Notes to Unaudited Interim Condensed Consolidated Financial Statements
As of and for the nine month periods ended September 30, 2022
(In thousands of Brazilian reais, unless otherwise stated)
Transfers into and out of fair value hierarchy levels are analyzed at the end of each consolidated financial statements. As of September 30, 2022 the Group had no transfers between level 1, level 2 and level 3. As of September 30, 2022, the Company had the contingent consideration from the acquisition of Zetta classified as level 3.
b) | Financial risk management |
The Groups activities expose it to various financial risks: market risk (including foreign exchange risk), credit risk and liquidity risk. The Groups global risk management program focuses on the unpredictability of financial markets and seeks to minimize potential adverse effects on financial performance.
Risk management is carried out by the financial board, according to the policies approved by the Board of Directors. The financial board identifies, evaluates and protects the Group against any financial risks. The board provides written principles for overall risk management, as well as policies covering specific areas, such as foreign exchange risk, interest rate risk, credit risk, the use of derivative and non-derivative financial instruments, and investment of excess liquidity.
The unaudited interim condensed consolidated financial statements do not include all financial risk management information and disclosures required in the annual financial statements; they should be read in conjunction with the Groups consolidated financial statements for the year ended December 31, 2021. Financial risk factors have not changed since the consolidated financial statements for the year ended December 31, 2021.
c) | Capital Management |
The policy of the Group is to maintain a strong capital base to secure investor, creditor, and market confidence and also to sustain future development of the business. Management monitors the return on capital, as well as the dividend yield to ordinary shareholders.
In addition, the Group objectives to manage capital are to safeguard its ability to continue as a going concern to provide returns for shareholders and benefits for other stakeholders, to maintain an optimal capital structure to reduce the cost of capital, and to have resources available for optimistic opportunities.

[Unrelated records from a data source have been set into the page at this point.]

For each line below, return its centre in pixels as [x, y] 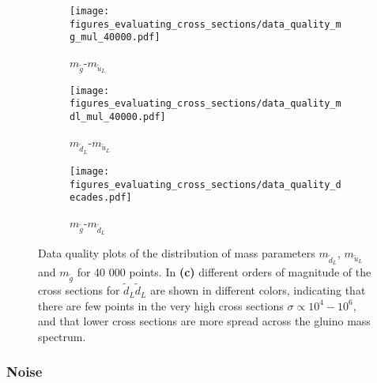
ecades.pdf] [101, 198]
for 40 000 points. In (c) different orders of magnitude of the [224, 272]
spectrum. [62, 336]
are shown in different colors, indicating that [258, 290]
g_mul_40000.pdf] [115, 38]
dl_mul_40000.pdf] [118, 117]
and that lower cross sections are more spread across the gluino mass [204, 321]
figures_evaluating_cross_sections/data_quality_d [205, 184]
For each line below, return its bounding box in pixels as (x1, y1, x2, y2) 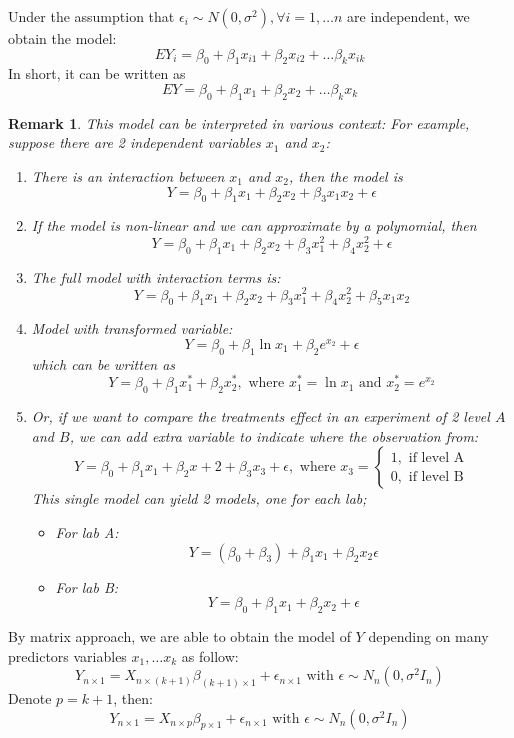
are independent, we (347, 6, 470, 26)
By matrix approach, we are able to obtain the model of (8, 626, 351, 646)
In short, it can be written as (8, 63, 186, 84)
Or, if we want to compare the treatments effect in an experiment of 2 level (31, 406, 490, 427)
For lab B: (55, 576, 119, 597)
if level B (408, 469, 464, 484)
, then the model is (288, 165, 403, 186)
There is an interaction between (31, 165, 225, 186)
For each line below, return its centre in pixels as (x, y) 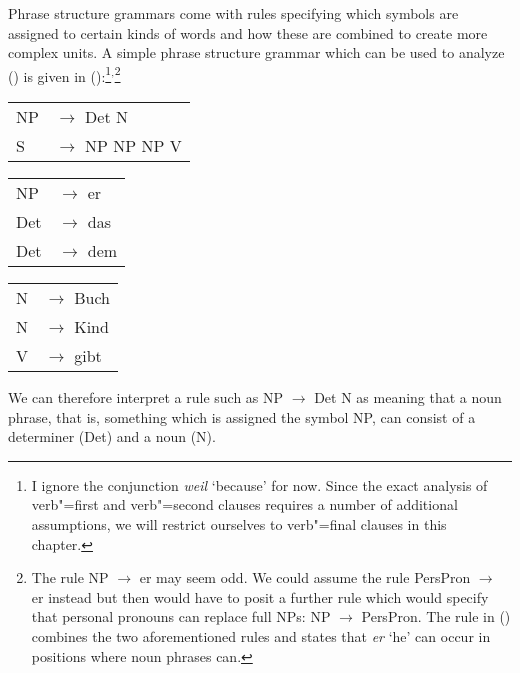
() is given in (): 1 (60, 74)
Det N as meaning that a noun (408, 397)
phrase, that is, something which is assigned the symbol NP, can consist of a (242, 416)
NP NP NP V (133, 146)
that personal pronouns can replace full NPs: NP (181, 616)
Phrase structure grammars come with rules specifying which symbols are (233, 13)
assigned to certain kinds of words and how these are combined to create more (248, 32)
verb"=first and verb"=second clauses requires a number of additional (244, 504)
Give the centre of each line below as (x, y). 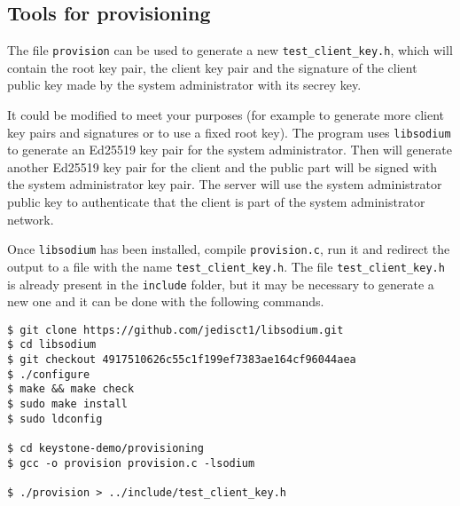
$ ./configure (49, 374)
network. (31, 219)
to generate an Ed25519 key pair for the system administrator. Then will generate (230, 150)
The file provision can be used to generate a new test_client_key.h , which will (230, 50)
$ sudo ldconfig (55, 419)
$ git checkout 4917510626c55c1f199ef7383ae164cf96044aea (182, 360)
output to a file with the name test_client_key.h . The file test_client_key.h (226, 266)
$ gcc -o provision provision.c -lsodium (131, 463)

In order to maintain or adjust the capital structure of the Group, management can make, or propose to the shareholders when their approval is required, adjustments to the amount of dividends paid to shareholders, return capital to shareholders, issue new shares or sell assets.

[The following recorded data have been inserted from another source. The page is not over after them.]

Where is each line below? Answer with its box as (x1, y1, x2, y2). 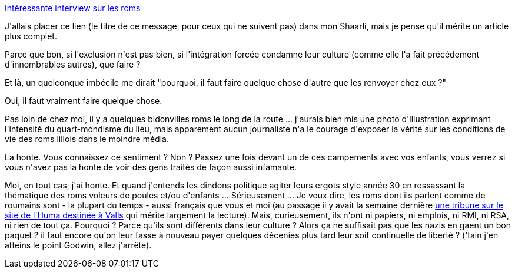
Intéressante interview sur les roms (5, 3, 141, 13)
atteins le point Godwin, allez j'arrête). (5, 240, 152, 250)
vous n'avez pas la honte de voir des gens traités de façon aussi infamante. (5, 162, 297, 172)
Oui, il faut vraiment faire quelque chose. (5, 96, 162, 106)
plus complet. (5, 31, 57, 41)
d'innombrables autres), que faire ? (5, 59, 141, 69)
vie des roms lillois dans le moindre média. (5, 134, 169, 144)
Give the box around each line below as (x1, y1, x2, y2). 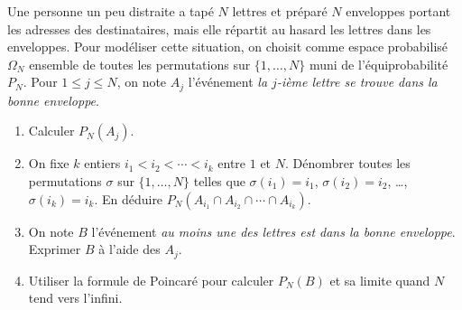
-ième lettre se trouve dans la (276, 72, 438, 91)
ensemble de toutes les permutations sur (29, 54, 251, 73)
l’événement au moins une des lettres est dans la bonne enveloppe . (91, 221, 456, 240)
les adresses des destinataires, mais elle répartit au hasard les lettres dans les (7, 19, 431, 38)
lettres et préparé (232, 2, 328, 20)
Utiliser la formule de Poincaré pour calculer (28, 270, 274, 289)
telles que (193, 172, 245, 191)
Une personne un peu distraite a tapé (7, 2, 214, 20)
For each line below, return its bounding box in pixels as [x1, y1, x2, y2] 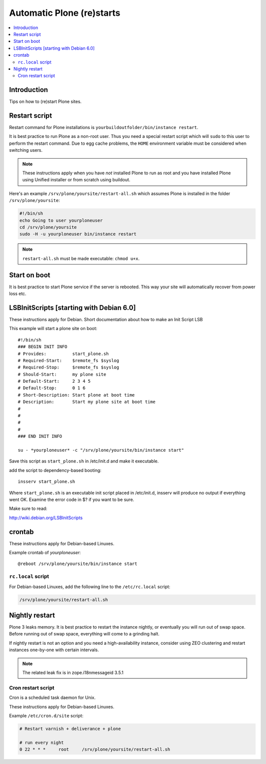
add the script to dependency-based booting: [9, 467, 102, 473]
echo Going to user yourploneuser [19, 217, 103, 223]
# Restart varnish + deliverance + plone [19, 726, 121, 731]
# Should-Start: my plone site [18, 371, 106, 377]
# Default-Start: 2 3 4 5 [18, 378, 91, 384]
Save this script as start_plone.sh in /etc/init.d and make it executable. [9, 458, 159, 464]
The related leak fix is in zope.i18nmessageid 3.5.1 [22, 669, 124, 675]
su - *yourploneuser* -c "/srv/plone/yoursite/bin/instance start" [18, 447, 184, 453]

The Group monitors capital based on the net cash / net debt.
The Groups strategy is to keep a positive net cash.
Financial covenants
On September 30, 2022, the amount of contracts under financial covenants is R$89,908 (December 31, 2021R$78,796). The Group has complied with these contract conditions as of September 30, 2022, see note 9.
Eventual failure of the Group to comply with such covenants may be considered as breach of contract and, as a result, considered for early settlement of related obligations.
Semantix, Inc.
Notes to Unaudited Interim Condensed Consolidated Financial Statements
As of and for the nine month periods ended September 30, 2022
(In thousands of Brazilian reais, unless otherwise stated)

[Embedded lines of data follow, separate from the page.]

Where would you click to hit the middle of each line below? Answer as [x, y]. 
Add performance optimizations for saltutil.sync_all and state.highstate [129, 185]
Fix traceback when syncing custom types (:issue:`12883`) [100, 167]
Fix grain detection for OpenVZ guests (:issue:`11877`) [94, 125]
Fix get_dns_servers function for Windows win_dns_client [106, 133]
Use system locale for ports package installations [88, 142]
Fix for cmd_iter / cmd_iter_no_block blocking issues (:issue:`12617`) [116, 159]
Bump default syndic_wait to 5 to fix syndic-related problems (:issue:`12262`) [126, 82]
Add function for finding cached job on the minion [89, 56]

Note 21. Subsequent events
On October 14, 2022, the Group fully paid (i) the loan agreement with Citibank, N.A. in the amount of US$3.8 million with interest accruing at a rate per annum equal to 3.63% and maturing on June 27, 2025 (after the swap to hedge against foreign exchange rate, the financial charges of the loan (3.63% per annum) had been converted into an effective annual rate of CDI plus 4.53%), and (ii) the loan agreement with Citibank N.A. in the amount of US$2.1 million, with interest accruing at a rate per annum equal to 3.62% and maturing on December 30, 2025 (after the swap to hedge against foreign exchange rate, the financial charges of the loan (3.62% per annum) had been converted into an effective annual rate of CDI plus 5.16%).
On November 22, 2022 the Board of Directors approved a Stock Repurchase Plan. Under the plan, Semantix, Inc. may repurchase up to US$5 million of ordinary shares of the Company over period of one year.